What is required:
For the string "policies", find every matching line in the records and copy it.

------ Records provided

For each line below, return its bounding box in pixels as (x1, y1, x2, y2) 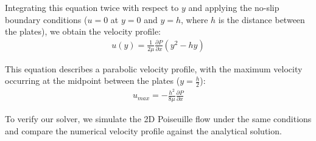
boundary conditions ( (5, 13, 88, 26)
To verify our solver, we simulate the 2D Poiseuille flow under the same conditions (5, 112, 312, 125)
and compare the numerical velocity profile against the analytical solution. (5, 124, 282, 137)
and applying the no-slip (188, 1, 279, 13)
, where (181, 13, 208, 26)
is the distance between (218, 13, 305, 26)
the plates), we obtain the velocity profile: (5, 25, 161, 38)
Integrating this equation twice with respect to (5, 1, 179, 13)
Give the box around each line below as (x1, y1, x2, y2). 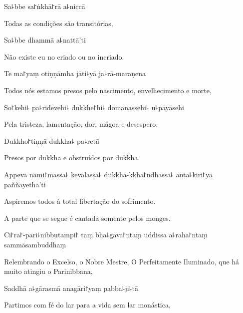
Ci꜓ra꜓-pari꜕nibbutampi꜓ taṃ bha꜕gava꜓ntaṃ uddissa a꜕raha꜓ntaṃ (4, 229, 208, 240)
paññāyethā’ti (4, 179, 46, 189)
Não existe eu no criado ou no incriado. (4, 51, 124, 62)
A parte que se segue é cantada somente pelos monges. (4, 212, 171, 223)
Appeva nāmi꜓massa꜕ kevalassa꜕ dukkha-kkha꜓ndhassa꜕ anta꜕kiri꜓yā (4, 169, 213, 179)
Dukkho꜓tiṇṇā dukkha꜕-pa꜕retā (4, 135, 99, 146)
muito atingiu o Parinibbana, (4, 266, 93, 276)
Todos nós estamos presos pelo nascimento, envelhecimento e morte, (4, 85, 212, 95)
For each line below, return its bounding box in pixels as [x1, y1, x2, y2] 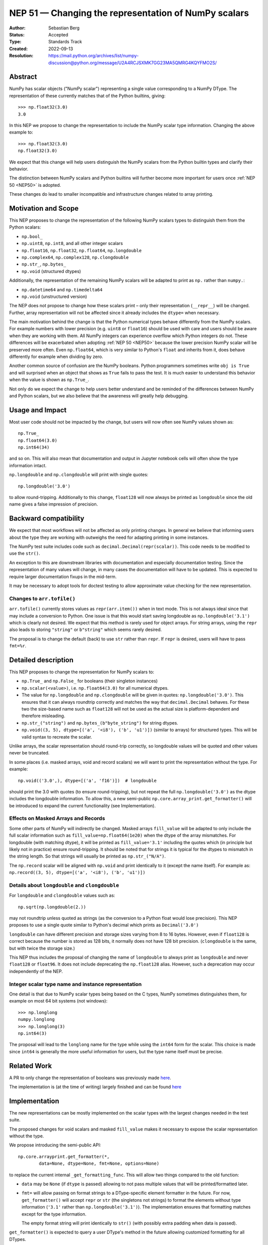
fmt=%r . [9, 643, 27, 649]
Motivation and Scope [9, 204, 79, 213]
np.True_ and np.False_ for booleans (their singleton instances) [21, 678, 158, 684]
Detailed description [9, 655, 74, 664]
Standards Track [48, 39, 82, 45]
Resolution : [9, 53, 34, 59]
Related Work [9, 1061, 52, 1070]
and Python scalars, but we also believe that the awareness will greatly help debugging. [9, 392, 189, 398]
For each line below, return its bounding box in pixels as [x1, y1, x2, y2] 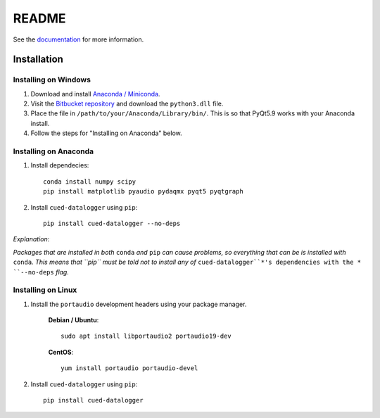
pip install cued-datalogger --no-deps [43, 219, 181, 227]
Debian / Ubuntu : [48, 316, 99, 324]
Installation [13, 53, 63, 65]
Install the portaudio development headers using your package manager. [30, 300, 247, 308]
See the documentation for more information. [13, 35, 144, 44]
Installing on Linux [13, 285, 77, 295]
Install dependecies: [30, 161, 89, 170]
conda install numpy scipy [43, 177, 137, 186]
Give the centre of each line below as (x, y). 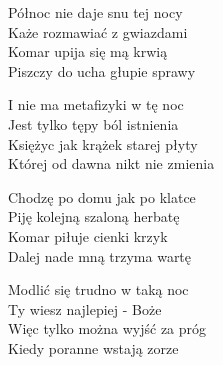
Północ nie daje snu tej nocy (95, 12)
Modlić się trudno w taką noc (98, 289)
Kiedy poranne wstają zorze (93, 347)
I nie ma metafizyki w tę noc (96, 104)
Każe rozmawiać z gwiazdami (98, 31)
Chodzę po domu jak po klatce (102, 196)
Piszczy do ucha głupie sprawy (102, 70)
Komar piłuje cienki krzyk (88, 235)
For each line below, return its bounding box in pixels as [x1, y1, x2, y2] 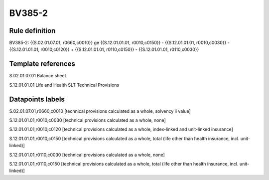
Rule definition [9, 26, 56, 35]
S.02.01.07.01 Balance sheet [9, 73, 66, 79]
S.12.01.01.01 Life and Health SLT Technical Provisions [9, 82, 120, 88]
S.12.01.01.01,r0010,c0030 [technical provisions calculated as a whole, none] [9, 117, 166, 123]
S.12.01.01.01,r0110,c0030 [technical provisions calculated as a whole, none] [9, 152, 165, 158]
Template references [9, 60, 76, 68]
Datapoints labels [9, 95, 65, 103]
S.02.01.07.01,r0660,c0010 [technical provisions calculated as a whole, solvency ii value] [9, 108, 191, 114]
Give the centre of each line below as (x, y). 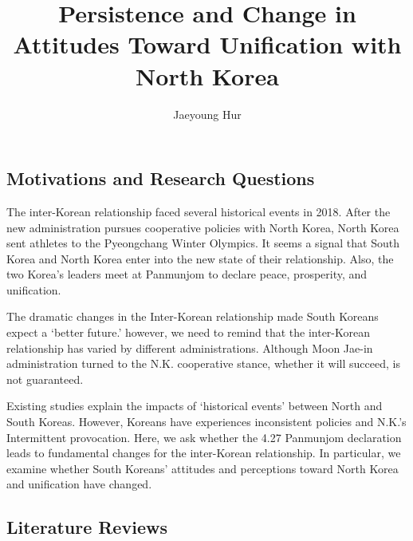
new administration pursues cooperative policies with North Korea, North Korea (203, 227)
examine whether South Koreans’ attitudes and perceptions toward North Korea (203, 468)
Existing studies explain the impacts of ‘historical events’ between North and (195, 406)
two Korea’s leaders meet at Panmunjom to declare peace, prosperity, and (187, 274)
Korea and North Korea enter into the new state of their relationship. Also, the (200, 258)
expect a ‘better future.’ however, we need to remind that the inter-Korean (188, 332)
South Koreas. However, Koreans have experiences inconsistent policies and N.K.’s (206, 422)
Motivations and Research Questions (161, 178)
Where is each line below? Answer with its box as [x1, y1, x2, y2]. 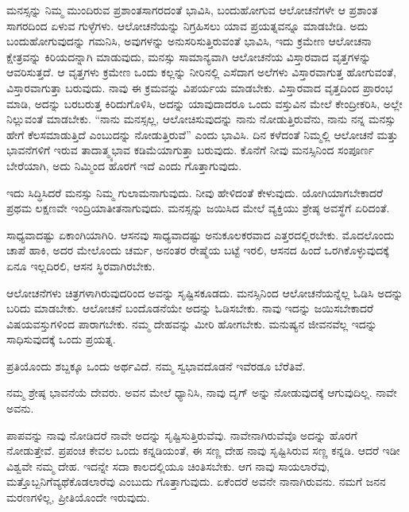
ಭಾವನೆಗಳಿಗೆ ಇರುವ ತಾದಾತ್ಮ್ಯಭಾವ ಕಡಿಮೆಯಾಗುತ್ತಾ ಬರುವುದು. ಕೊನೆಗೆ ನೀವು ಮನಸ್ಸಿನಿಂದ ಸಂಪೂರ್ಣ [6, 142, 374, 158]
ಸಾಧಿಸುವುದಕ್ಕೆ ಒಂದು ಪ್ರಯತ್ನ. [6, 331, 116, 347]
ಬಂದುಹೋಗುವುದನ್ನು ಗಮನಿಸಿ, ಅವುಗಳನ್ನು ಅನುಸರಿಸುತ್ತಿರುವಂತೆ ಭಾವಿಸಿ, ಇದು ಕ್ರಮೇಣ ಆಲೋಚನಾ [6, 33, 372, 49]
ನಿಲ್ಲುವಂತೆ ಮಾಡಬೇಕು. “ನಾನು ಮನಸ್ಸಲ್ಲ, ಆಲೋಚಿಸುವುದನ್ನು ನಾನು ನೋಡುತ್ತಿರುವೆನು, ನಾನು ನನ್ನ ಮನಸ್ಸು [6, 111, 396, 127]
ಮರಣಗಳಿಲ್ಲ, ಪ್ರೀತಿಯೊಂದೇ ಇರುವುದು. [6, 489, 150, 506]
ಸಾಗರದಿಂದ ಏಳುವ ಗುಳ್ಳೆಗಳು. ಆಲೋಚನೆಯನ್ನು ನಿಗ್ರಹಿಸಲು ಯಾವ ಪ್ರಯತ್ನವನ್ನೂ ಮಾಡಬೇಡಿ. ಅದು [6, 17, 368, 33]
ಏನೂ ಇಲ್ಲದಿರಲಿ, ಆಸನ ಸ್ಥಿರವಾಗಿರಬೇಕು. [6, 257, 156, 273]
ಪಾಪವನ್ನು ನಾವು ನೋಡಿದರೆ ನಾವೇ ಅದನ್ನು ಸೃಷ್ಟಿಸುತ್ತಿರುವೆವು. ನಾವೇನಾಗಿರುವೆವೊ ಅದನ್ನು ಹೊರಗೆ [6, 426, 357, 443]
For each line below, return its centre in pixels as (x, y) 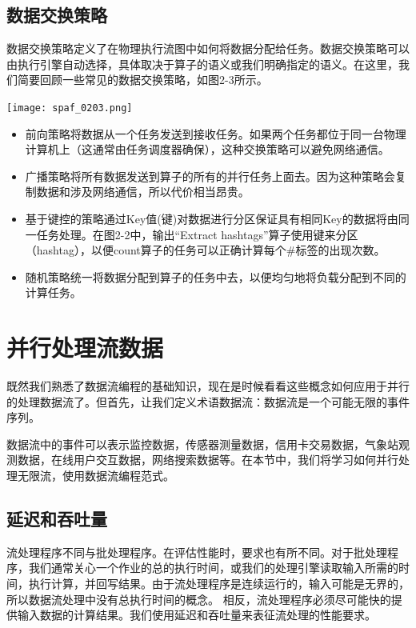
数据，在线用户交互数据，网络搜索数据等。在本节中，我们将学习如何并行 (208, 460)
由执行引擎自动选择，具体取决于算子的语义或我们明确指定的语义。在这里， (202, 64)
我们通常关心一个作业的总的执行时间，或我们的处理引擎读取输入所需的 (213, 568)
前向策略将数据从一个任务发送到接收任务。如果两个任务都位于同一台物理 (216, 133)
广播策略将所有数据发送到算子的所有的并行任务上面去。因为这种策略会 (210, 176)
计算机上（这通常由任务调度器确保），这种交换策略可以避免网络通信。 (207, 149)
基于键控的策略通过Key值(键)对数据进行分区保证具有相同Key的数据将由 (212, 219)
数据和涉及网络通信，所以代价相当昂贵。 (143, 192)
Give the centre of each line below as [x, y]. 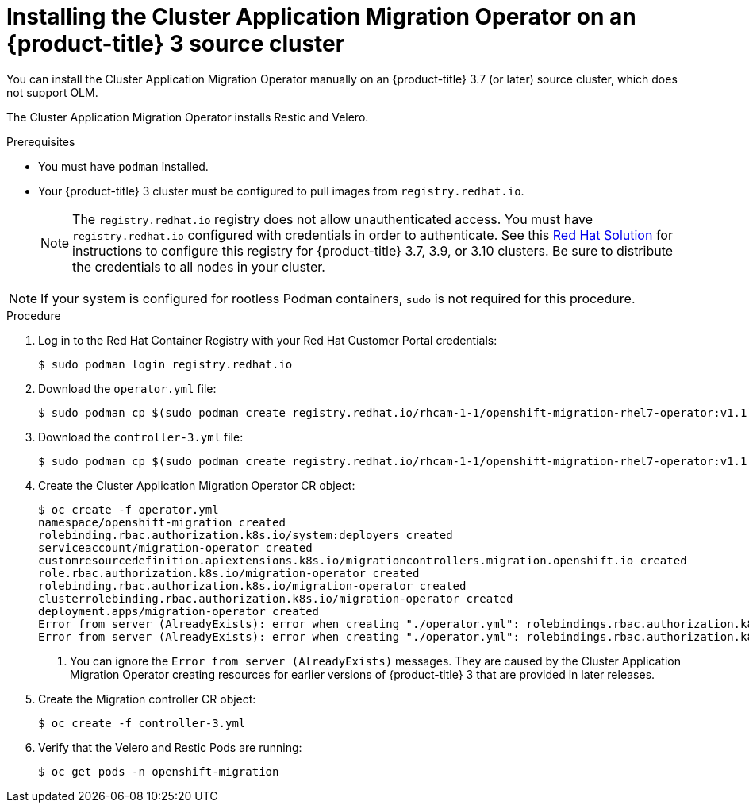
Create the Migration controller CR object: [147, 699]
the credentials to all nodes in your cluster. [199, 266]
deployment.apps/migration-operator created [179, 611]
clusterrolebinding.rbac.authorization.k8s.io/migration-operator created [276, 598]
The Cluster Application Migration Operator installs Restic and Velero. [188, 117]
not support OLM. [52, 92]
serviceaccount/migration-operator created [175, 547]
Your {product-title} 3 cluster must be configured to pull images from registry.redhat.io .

------------

Solution:
new administration pursues cooperative policies with North Korea, North Korea (203, 227)
South Koreas. However, Koreans have experiences inconsistent policies and N.K.’s (206, 422)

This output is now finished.